W mieszkaniówce nie tak źle, jak się spodziewano
Od lekkich po drastyczne – takie spadki zanotowali deweloperzy z GPW w objętym lockdownem II kwartale. Wiele wskazuje, że po początkowym szoku wciąż będzie dużo chętnych na mieszkania. ADAM ROGUSKI
W II kwartale łączna sprzedaż 16 deweloperów związanych z rynkiem kapitałowym wyniosła prawie 4 tys. lokali. Firmy nie mają spójnego systemu raportowania, ale można uznać, że w większości chodzi o umowy deweloperskie netto (nowe minus zerwane). W zestawieniu brakuje dużego gracza, firmy Robyg, która do zamknięcia tego wydania „Rz" nie opublikowała rezultatów.

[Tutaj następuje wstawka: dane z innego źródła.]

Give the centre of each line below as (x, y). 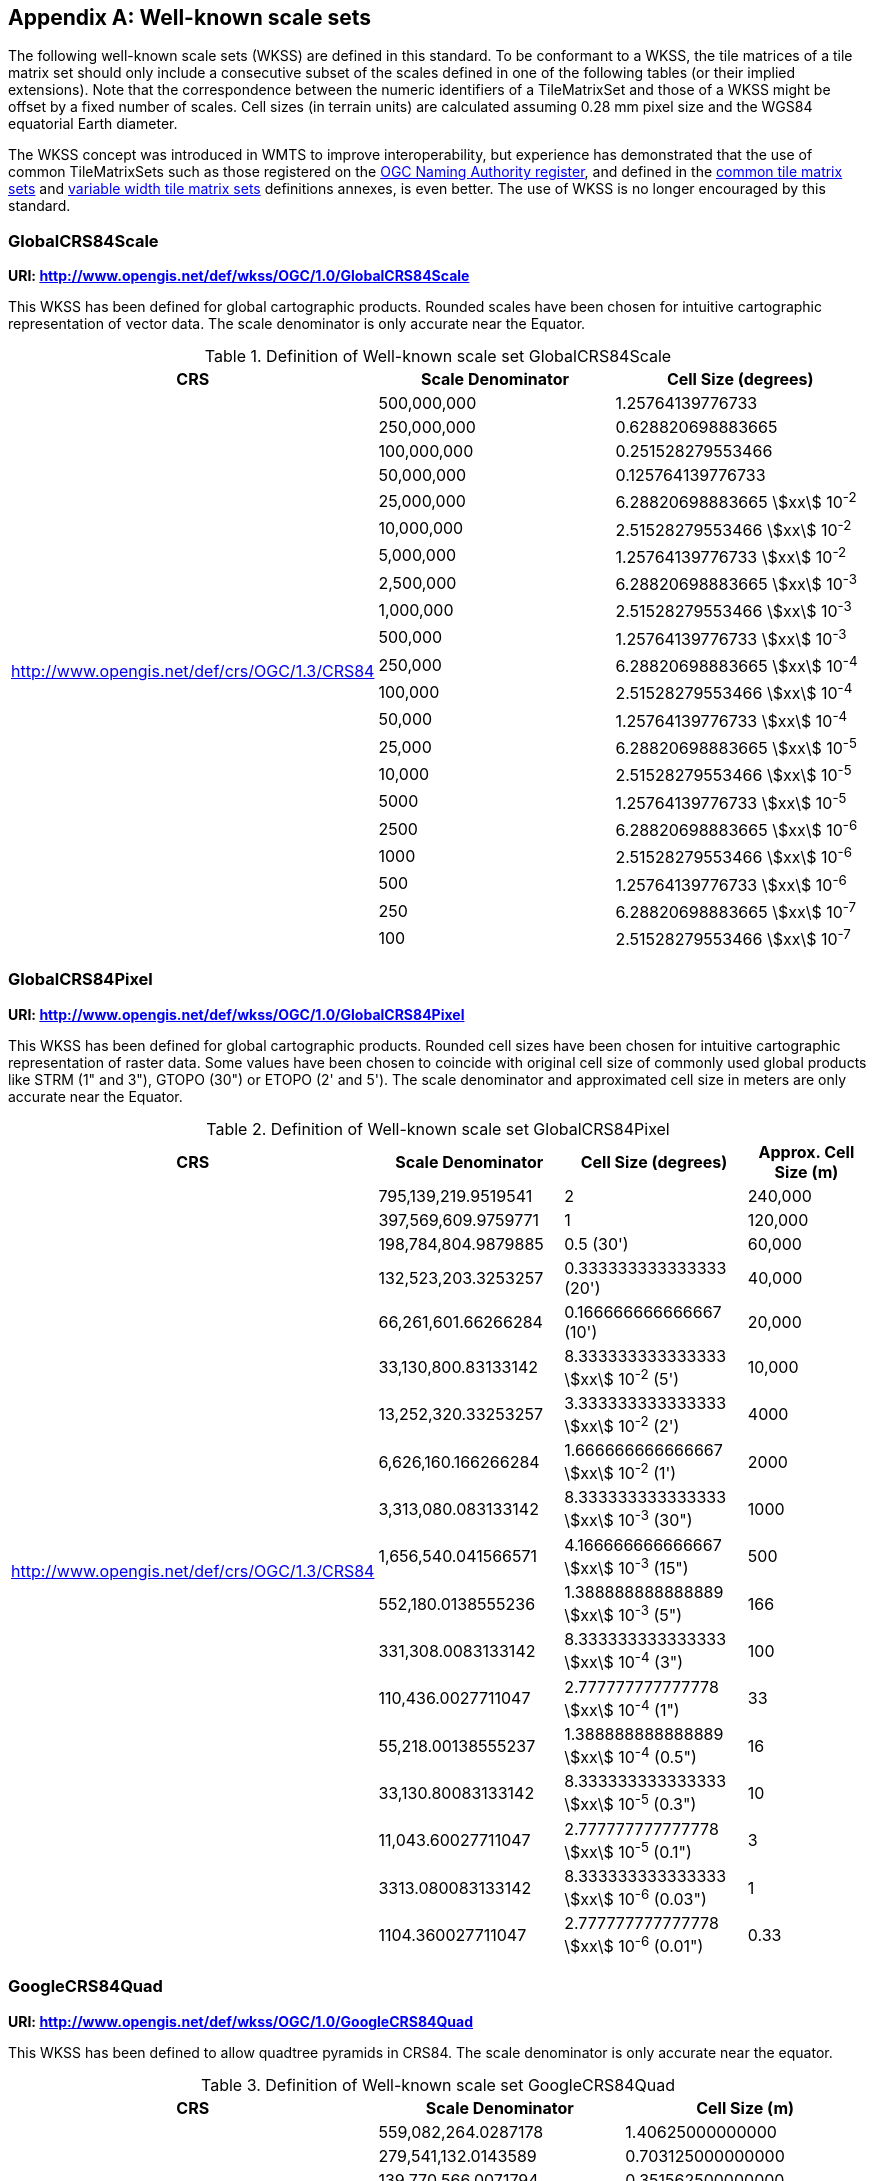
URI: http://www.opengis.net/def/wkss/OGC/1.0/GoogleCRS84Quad (241, 2021)
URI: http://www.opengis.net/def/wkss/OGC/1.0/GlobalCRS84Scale (239, 276)
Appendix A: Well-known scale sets (189, 17)
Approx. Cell (806, 1151)
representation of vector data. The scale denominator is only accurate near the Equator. (297, 324)
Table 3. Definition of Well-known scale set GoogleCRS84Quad (438, 2084)
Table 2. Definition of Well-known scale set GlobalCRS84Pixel (438, 1128)
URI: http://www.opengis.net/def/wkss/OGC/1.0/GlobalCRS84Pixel (236, 1014)
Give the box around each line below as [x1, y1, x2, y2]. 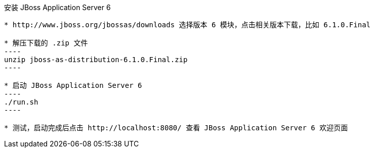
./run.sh [4, 98, 38, 106]
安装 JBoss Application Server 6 [4, 3, 111, 12]
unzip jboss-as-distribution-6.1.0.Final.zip [4, 56, 188, 64]
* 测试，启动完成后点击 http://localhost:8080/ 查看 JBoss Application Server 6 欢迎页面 [4, 124, 348, 132]
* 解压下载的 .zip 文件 [4, 39, 88, 47]
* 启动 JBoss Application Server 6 [4, 81, 142, 89]
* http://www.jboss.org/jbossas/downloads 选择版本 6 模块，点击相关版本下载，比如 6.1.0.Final [4, 21, 371, 29]
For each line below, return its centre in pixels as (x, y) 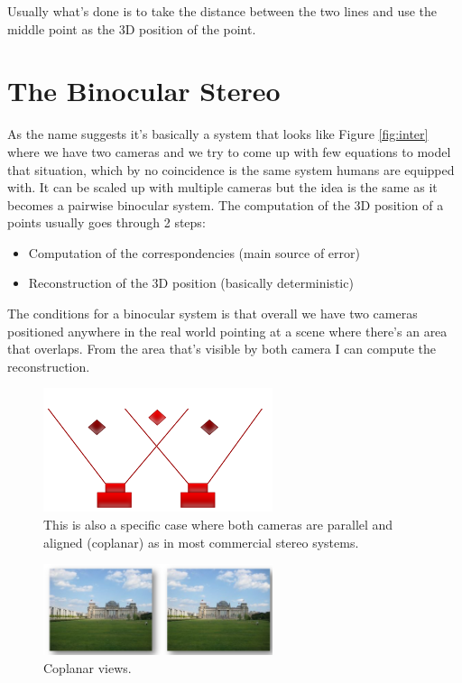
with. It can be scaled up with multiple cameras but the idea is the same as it (222, 187)
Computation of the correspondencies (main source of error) (194, 252)
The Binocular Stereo (144, 91)
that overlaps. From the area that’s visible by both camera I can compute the (222, 349)
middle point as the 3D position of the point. (132, 28)
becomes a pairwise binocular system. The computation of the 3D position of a (226, 204)
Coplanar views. (88, 667)
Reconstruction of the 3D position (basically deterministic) (191, 283)
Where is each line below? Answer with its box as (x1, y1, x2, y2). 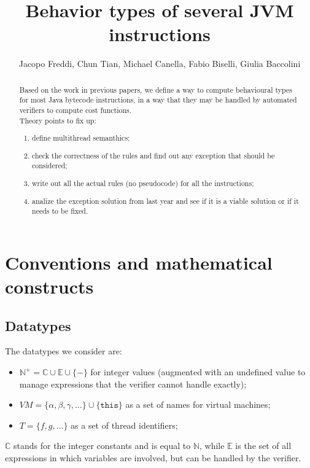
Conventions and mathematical (5, 249, 273, 275)
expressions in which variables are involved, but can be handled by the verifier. (5, 451, 301, 464)
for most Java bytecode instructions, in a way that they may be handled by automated (19, 95, 297, 105)
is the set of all (235, 439, 292, 452)
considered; (32, 160, 68, 171)
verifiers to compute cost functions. (19, 105, 132, 115)
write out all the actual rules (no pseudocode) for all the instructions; (32, 177, 254, 188)
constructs (5, 274, 94, 299)
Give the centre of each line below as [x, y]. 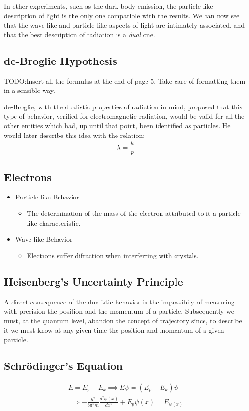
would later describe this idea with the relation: [74, 135]
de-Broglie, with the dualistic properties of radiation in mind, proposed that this [123, 106]
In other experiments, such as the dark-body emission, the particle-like [109, 6]
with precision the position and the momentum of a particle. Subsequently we [119, 311]
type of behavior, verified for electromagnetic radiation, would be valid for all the [124, 116]
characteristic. [60, 222]
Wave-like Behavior [44, 239]
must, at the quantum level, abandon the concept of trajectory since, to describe [123, 320]
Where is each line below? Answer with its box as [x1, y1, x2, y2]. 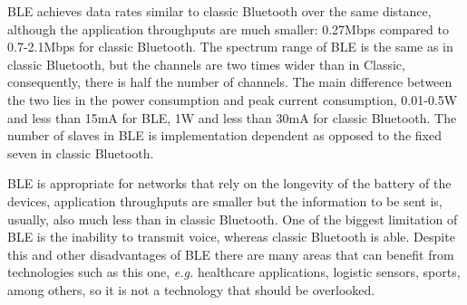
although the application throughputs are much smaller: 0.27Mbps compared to [7, 19, 449, 38]
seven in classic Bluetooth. [7, 143, 154, 162]
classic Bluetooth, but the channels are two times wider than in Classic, [7, 54, 405, 73]
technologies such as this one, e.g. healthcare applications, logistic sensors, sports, [7, 262, 461, 281]
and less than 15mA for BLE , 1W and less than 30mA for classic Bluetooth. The [7, 108, 457, 127]
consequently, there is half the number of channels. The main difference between [7, 72, 452, 91]
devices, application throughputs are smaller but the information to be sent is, [7, 191, 443, 210]
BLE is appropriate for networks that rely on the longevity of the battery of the [7, 174, 452, 193]
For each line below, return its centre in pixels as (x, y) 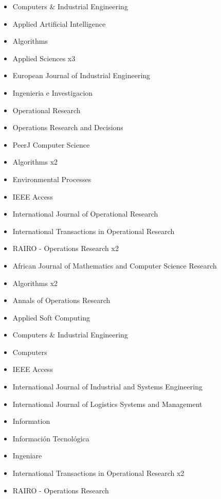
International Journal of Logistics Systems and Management (107, 404)
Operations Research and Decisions (68, 127)
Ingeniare (27, 456)
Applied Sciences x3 (44, 58)
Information (31, 421)
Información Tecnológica (51, 438)
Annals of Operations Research (61, 300)
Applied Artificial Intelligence (59, 23)
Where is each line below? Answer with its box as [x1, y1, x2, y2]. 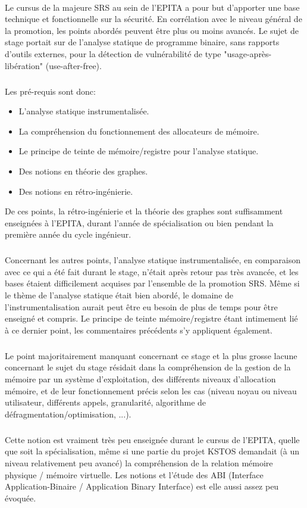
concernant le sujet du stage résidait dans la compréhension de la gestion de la [5, 361, 291, 373]
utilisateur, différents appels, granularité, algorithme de [5, 396, 206, 409]
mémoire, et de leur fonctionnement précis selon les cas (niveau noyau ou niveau [5, 384, 297, 397]
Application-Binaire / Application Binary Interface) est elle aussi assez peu [5, 480, 279, 493]
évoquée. [5, 491, 36, 504]
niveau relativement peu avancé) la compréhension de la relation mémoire [5, 456, 273, 469]
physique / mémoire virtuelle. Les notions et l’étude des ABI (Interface [5, 468, 264, 481]
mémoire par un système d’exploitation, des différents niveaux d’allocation [5, 372, 276, 385]
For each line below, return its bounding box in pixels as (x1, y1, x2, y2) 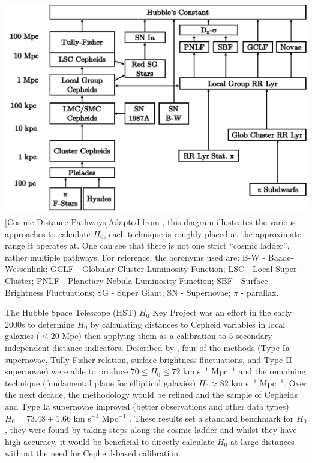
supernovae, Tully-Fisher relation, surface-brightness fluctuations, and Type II (5, 353, 292, 365)
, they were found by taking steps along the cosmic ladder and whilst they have (5, 423, 297, 436)
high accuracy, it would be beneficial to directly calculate (5, 435, 215, 447)
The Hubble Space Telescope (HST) (5, 306, 137, 319)
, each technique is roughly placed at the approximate (103, 227, 301, 240)
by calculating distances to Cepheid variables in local (90, 317, 286, 330)
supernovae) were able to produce (5, 365, 128, 377)
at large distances (230, 435, 295, 447)
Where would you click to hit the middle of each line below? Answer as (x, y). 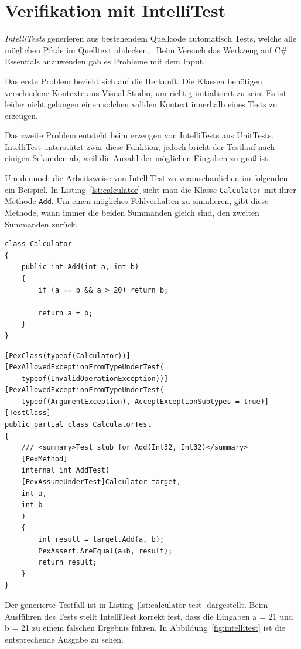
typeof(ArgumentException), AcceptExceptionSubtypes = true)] (145, 401)
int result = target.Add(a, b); (101, 539)
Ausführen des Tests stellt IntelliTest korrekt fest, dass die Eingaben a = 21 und (149, 616)
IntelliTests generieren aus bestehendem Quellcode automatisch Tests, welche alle (151, 38)
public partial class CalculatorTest (78, 425)
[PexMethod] (45, 459)
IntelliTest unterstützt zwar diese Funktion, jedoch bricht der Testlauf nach (140, 146)
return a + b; (66, 313)
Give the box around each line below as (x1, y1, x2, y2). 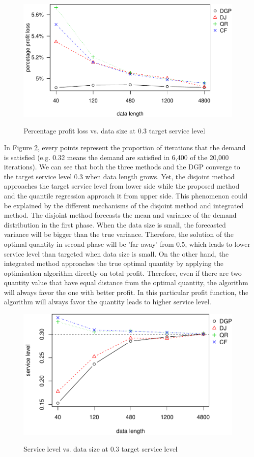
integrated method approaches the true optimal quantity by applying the (4, 258, 224, 268)
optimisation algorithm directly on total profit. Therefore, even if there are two (4, 267, 242, 278)
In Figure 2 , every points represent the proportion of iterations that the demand (4, 142, 246, 152)
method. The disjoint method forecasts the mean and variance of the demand (4, 210, 237, 220)
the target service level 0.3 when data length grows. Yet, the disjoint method (4, 171, 235, 181)
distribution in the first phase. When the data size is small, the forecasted (4, 219, 226, 229)
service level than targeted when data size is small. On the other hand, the (4, 248, 229, 259)
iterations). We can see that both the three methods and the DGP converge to (4, 162, 240, 172)
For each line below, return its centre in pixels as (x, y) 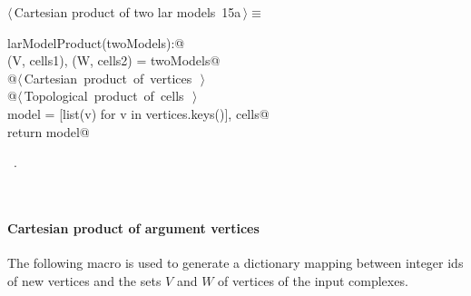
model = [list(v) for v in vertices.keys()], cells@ (138, 113)
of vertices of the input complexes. (313, 280)
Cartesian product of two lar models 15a (128, 12)
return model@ (49, 131)
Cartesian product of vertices (108, 78)
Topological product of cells (104, 96)
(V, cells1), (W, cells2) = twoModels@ (114, 60)
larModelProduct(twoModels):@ (96, 42)
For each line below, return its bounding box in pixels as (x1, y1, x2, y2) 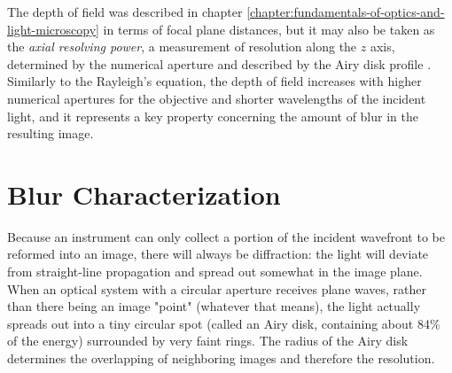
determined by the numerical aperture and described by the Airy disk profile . (7, 54, 432, 73)
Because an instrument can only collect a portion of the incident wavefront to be (7, 227, 445, 245)
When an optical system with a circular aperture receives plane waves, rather (7, 279, 427, 298)
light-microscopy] (7, 19, 99, 38)
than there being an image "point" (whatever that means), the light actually (7, 297, 421, 315)
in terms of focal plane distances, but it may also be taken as (103, 19, 435, 38)
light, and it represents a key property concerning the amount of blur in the (7, 106, 418, 125)
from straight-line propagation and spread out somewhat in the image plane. (7, 262, 423, 281)
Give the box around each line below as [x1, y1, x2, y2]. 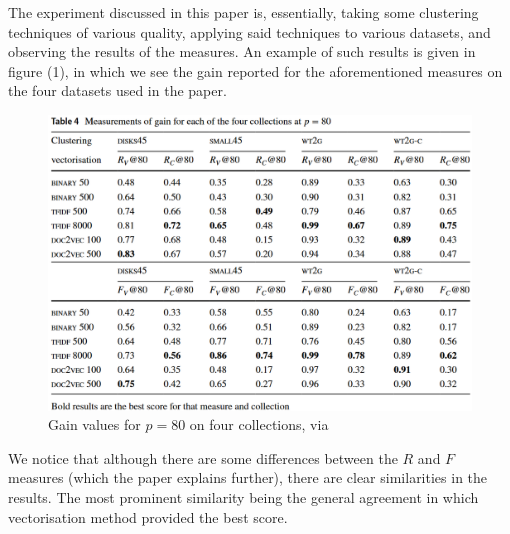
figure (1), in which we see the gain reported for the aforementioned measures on [8, 60, 503, 81]
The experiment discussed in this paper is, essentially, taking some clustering [8, 2, 479, 22]
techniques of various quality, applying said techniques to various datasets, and [8, 21, 491, 42]
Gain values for [48, 414, 141, 435]
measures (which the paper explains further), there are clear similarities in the [8, 467, 488, 488]
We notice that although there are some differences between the [8, 447, 398, 468]
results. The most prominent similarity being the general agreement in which [8, 486, 479, 507]
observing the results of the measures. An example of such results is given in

Wynik za dotknięte pandemią miesiące kwiecień–czerwiec jest o ponad 26 proc. niższy rok do roku i 25 proc. względem I kwartału br. Poza Murapolem nikt nie oparł się spadkom. Murapol tłumaczy swoje wyniki agresywnym marketingiem.
Szok i powroty
Tąpnięcie sprzedaży było spodziewane: ogłoszenie w połowie marca stanu zagrożenia epidemicznego zamknęło Polaków w domach i ograniczyło funkcjonowanie biur sprzedaży deweloperów. Co prawda przedsiębiorstwa umożliwiły zdalne zawieranie umów rezerwacyjnych, jednak zakup mieszkania to konieczność podpisania umowy u notariusza. Spółki wskazują w komentarzach, że po pierwszym szoku z przełomu marca i kwietnia klienci zaczynają wracać. Od maja w reżimie sanitarnym pracują stacjonarne biura sprzedaży.
–...
Archiwum Rzeczpospolitej to wygodna wyszukiwarka archiwalnych tekstów opublikowanych na łamach dziennika od 1993 roku. Unikalne źródło wiedzy o Polsce i świecie, wzbogacone o perspektywę ekonomiczną i prawną.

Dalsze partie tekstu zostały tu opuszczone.